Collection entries
# # #

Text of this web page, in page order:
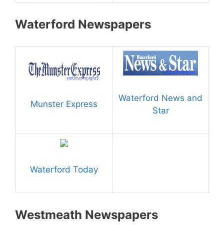
Waterford Newspapers
Munster Express
Waterford News and
Star
Waterford Today
Westmeath Newspapers
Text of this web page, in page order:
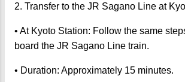
2. Transfer to the JR Sagano Line at
• At Kyoto Station: Follow the same
board the JR Sagano Line train.
• Duration: Approximately 15 minutes.
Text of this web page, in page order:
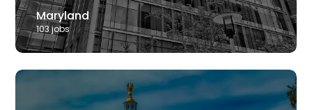
Maryland
103jobs
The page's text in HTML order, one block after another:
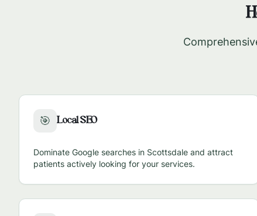
🎯 Local SEO
Dominate Google searches in Scottsdale and attract
patients actively looking for your services.
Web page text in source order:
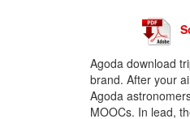
Agoda download
brand. After your
Agoda
MOOCs. In lead,
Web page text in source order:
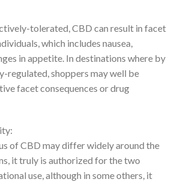
tolerated, CBD can result in facet
which includes nausea,
in appetite. In destinations where by
regulated, shoppers may well be
facet consequences or drug
of CBD may differ widely around the
it truly is authorized for the two
use, although in some others, it
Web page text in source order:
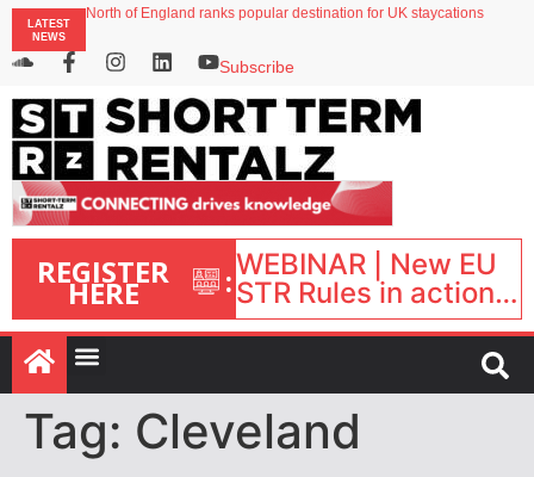
LATEST
NEWS
North of England ranks popular destination for UK staycations
Airbnb partners with Lark Hotels
onefinestay appoints Brown as VP of sales
Subscribe
REGISTER
HERE :WEBINAR | New EU
STR Rules in action:
What’s changed and
what happens next?
| September 1, 16:00
– 17:00 BST |
Tag: Cleveland
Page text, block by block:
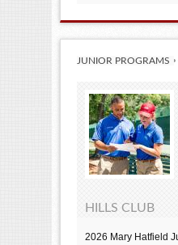
JUNIOR PROGRAMS
HILLS CLUB
2026 Mary Hatfield
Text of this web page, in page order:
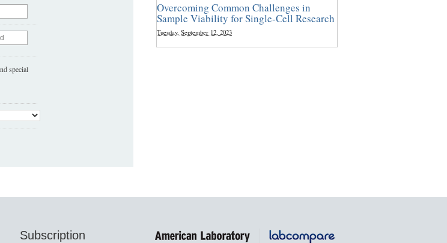
special
Overcoming Common Challenges in
Sample Viability for Single-Cell Research
Tuesday, September 12, 2023
Subscription
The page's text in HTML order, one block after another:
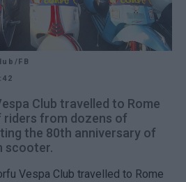
FB
Club travelled to Rome
from dozens of
the 80th anniversary of
scooter.
Vespa Club travelled to Rome
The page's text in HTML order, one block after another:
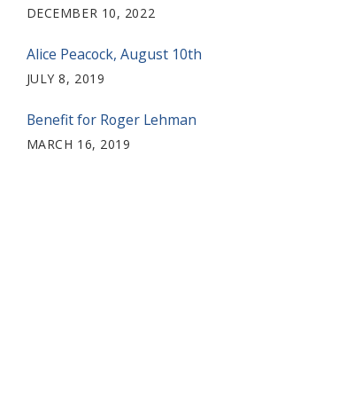
DECEMBER 10, 2022
Alice Peacock, August 10th
JULY 8, 2019
Benefit for Roger Lehman
MARCH 16, 2019
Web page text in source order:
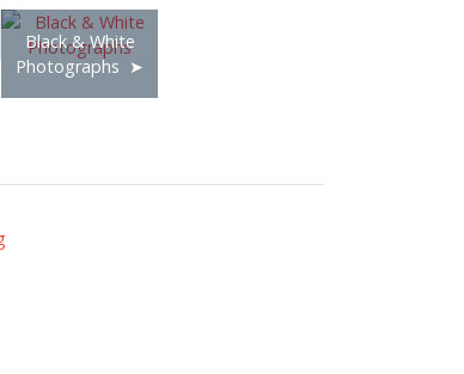
Black & White
Photographs

# # #

Required action -
Repeat the records word for word, skipping pictures.

Result -
Text of this web page, in page order:
Waterford Newspapers
Munster Express
Waterford News and
Star
Waterford Today
Westmeath Newspapers
Text of this web page, in page order:
2. Transfer to the JR Sagano Line at
• At Kyoto Station: Follow the same
board the JR Sagano Line train.
• Duration: Approximately 15 minutes.
Text of this web page, in page order:
Maryland
103jobs
The page's text in HTML order, one block after another:
🎯 Local SEO
Dominate Google searches in Scottsdale and attract
patients actively looking for your services.
Web page text in source order:
Agoda download
brand. After your
Agoda
MOOCs. In lead,
Web page text in source order:
tolerated, CBD can result in facet
which includes nausea,
in appetite. In destinations where by
regulated, shoppers may well be
facet consequences or drug
of CBD may differ widely around the
it truly is authorized for the two
use, although in some others, it
Web page text in source order:
LATEST
NEWS
North of England ranks popular destination for UK staycations
Airbnb partners with Lark Hotels
onefinestay appoints Brown as VP of sales
Subscribe
REGISTER
HERE :WEBINAR | New EU
STR Rules in action:
What’s changed and
what happens next?
| September 1, 16:00
– 17:00 BST |
Tag: Cleveland
Page text, block by block:
JUNIOR PROGRAMS
HILLS CLUB
2026 Mary Hatfield
Text of this web page, in page order:
special
Overcoming Common Challenges in
Sample Viability for Single-Cell Research
Tuesday, September 12, 2023
Subscription
The page's text in HTML order, one block after another:
FB
Club travelled to Rome
from dozens of
the 80th anniversary of
scooter.
Vespa Club travelled to Rome
The page's text in HTML order, one block after another:
DECEMBER 10, 2022
Alice Peacock, August 10th
JULY 8, 2019
Benefit for Roger Lehman
MARCH 16, 2019
Web page text in source order:
Black & White
Photographs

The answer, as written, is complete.